Never one to shirk hyperbole, Goal.com dropped a HASHTAG NEWSBOMB that exploded all over Twitter with the force of a…bomb. Roberto Martinez, former-Villa manager(ial favourite for about ten seconds) and current Wigan manager has been approached ‘through a third party‘ (a mandrill?) to see if he’d be interested in the Liverpool FC job.
Fenway Sports Group (FSG), the Reds’ American owners, made contact with Wigan boss Martinez last week through third parties and sources have described the Spaniard as the hot favourite to take over at Anfield after Dalglish was sacked on Wednesday.
This is a moment where I can make what I hope will be an interesting point about the football.

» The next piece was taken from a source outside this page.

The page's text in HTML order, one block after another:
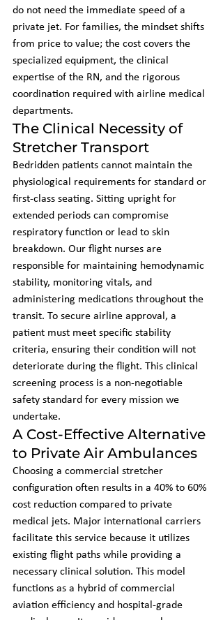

Here goes.
By coincidence, today Zonal Marking’s Michael Cox wrote an intriguing post on Martinez’s transition to a 3-4-3 at Wigan, and how it transformed the club’s fortunes in the latter half of the season. What’s clear in reading Cox’s analysis is how essential having the right players in the right positions was in supporting his vision. For example, Cox quotes Martinez explaining the shift in his own words:
“It suits our players. When you’ve got a Jean Beausejour who is a specialist in that position, you take advantage of that. The back three gives you that. Then there’s the energy we’ve got in midfield, players who can play between lines like Shaun Maloney and Jordi Gomez.”
Italics mine. The tactical shift, enabled in part by the pick up of Beausejour in the January transfer window, allowed Wigan to pick up, as Cox notes, “27 points in 14 games.” The problem is before that, Wigan earned “16 points from 24 games.”

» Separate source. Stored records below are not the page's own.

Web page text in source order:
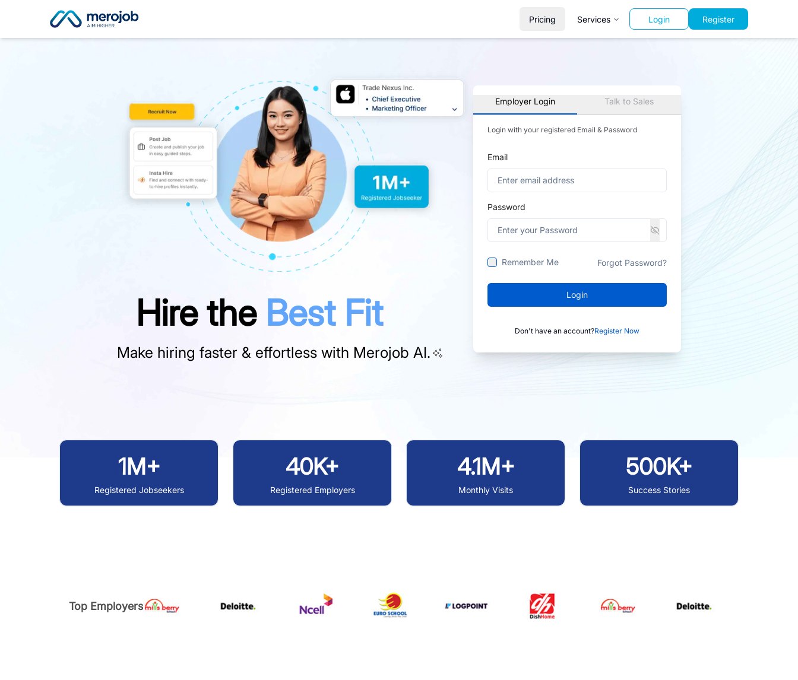
Pricing Services Login Register
Hire the Best Fit
Make hiring faster & effortless with Merojob AI.
Employer Login Talk to Sales
Login with your registered Email & Password
Email
Password
Remember Me Forgot Password?
Login
Don't have an account?Register Now
1M+
Registered Jobseekers
40K+
Registered Employers
4.1M+
Monthly Visits
500K+
Success Stories
Top Employers
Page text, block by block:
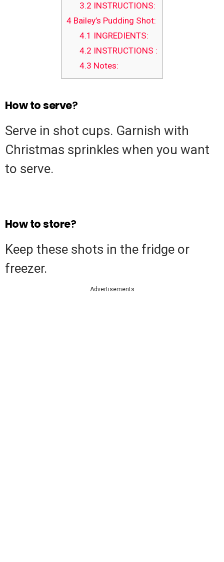
3.2 INSTRUCTIONS:
4 Bailey’s Pudding Shot:
4.1 INGREDIENTS:
4.2 INSTRUCTIONS :
4.3 Notes:
Howtoserve?
Serve in shot cups. Garnish with
Christmas sprinkles when you want
to serve.
Howtostore?
Keep these shots in the fridge or
freezer.
Advertisements
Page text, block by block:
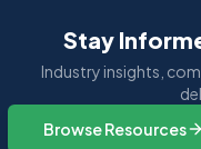
Stay
Industry insights,
Browse Resources

In other words, it took time and a half season of futility before Martinez could get the personnel in order to realize his ideal formational approach and allow Wigan to play above their ability and beat teams like Manchester United and Arsenal (and, in the process, effectively help Manchester City to their first title in 44 years).
Everything about Liverpool FC at the moment screams of a club in need of someone who can help these players play at and above their current collective ability, particularly, as Swiss Ramble pointed out a week ago, the club is still rebuilding after the disastrous Hicks and Gillett ownership period. Martinez is a very good manager, at the right club with the right personnel. Is LFC a fit? Perhaps, but if this story is to be believed (asterisk asterisk asterisk) the owners haven’t exactly signaled they’re taking their time making a careful decision in finding the best possible manager based on players, staff, etc. Will Liverpool have patience while Martinez rebuilds according to his tactical ideal?

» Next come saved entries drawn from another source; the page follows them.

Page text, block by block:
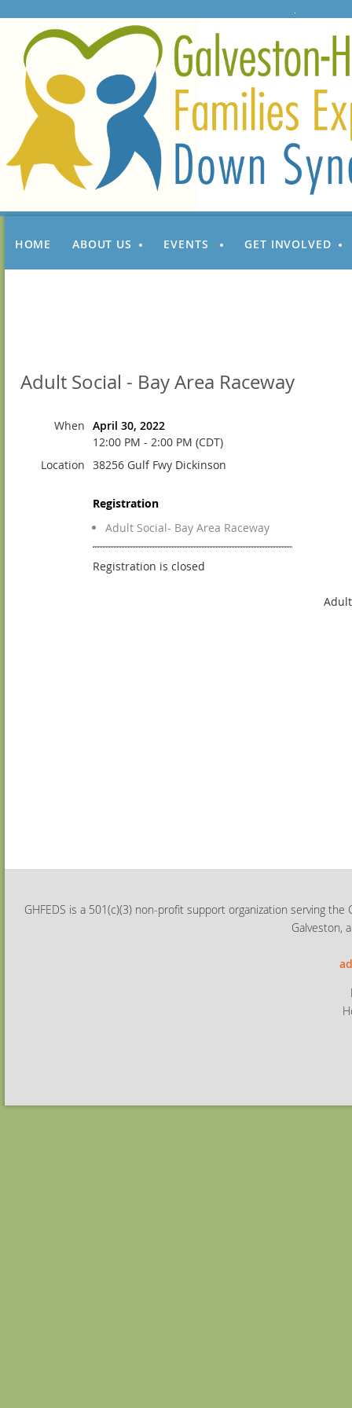
HOME ABOUT US EVENTS GET INVOLVED
Adult Social - Bay Area Raceway
When April 30, 2022
12:00 PM - 2:00 PM (CDT)
Location 38256 Gulf Fwy Dickinson
Registration
Adult Social- Bay Area Raceway
Registration is closed
GHFEDS is a 501(c)(3) non-profit support organization serving
Galveston,

I’ve been getting word today via my mysterious source (the tentacles of LFC reach far-and-wide) that some within the club believe that Henry and FSG do not in fact know what they’re doing, and that LFC is a “shambles” at the moment. Running around like chickens sans heads in finding a replacement for Dalglish should give Liverpool fans pause. Martinez is a very good manager, but appointing him shotgun wedding styles simply because of a successful-but-painfully-slow transition at Wigan doesn’t strike me as particularly good planning.